§ WHAT IS EXPECTED
Word for word, restate all the records; images are not part of the copy.

§ RECORDS FOR THIS EXERCISE
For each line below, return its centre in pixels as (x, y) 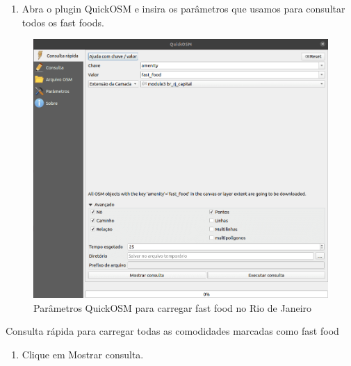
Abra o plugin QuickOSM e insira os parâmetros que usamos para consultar (183, 8)
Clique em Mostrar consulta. (83, 355)
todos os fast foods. (63, 22)
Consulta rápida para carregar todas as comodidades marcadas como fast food (172, 331)
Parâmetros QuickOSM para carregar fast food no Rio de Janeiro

§ EXERCISE RESPONSE
For each line below, return its centre in pixels as (x, y) 
Abra o plugin QuickOSM e insira os parâmetros que usamos para consultar (183, 8)
Clique em Mostrar consulta. (83, 355)
todos os fast foods. (63, 22)
Consulta rápida para carregar todas as comodidades marcadas como fast food (172, 331)
Parâmetros QuickOSM para carregar fast food no Rio de Janeiro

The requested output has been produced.